Desde la primera visita a la Gruta no hice más que agradecer,no sentía necesidad de nada.Y yo muchas veces he tenido la costumbre de solo acudir a ella,a Nuestra Madre para pedir y plantear preguntas.Que al no mostrarme respuestas rápidas, me frustraban aún más.

Ahora,ya no.Ver a personas que disfrutaban de una simple sonrisa.Que agradecían con cariño un “Buenos días” me dejó con el corazón al descubierto y la cabeza dando tumbos.A mí siempre me gustó ayudar a los demás,por los valores cristianos que en mi casa me inculcaron, pero con frecuencia me volvía fría y distante ante muestras de cariño,por el temor a salir herida.


Pero en este momento veo que esa armadura de hielo va desapareciendo,que se derrite por el calor de la fe.Y que me empieza a liberar para permitirme disfrutar de la alegría de la vida.Y de los múltiples senderos que la Virgen decide que se crucen con el mío.

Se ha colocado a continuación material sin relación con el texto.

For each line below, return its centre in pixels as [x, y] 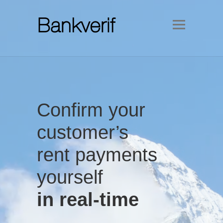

En Lourdes ERES y ESTÁS para los demás.Ayudar a los enfermos,ver cantar a los voluntarios,escuchar pacientemente lo que cada uno te quiera contar...y sobretodo aprender de todos y cada uno de ellos.

Sonreír,durmiendo cuatro horas.Tener ganas de llorar,por todas las bendiciones que se te dan sin merecer...


A mí solo me queda volver a agradecer a Nuestra Señora de Lourdes...y si acaso pedirle que me permita volver a visitarla pronto.Para que observe objetivamente,con ojo crítico de madre, si sus cuidados están obrando en mi ser, algún ansiado cambio de los que yo ya siento.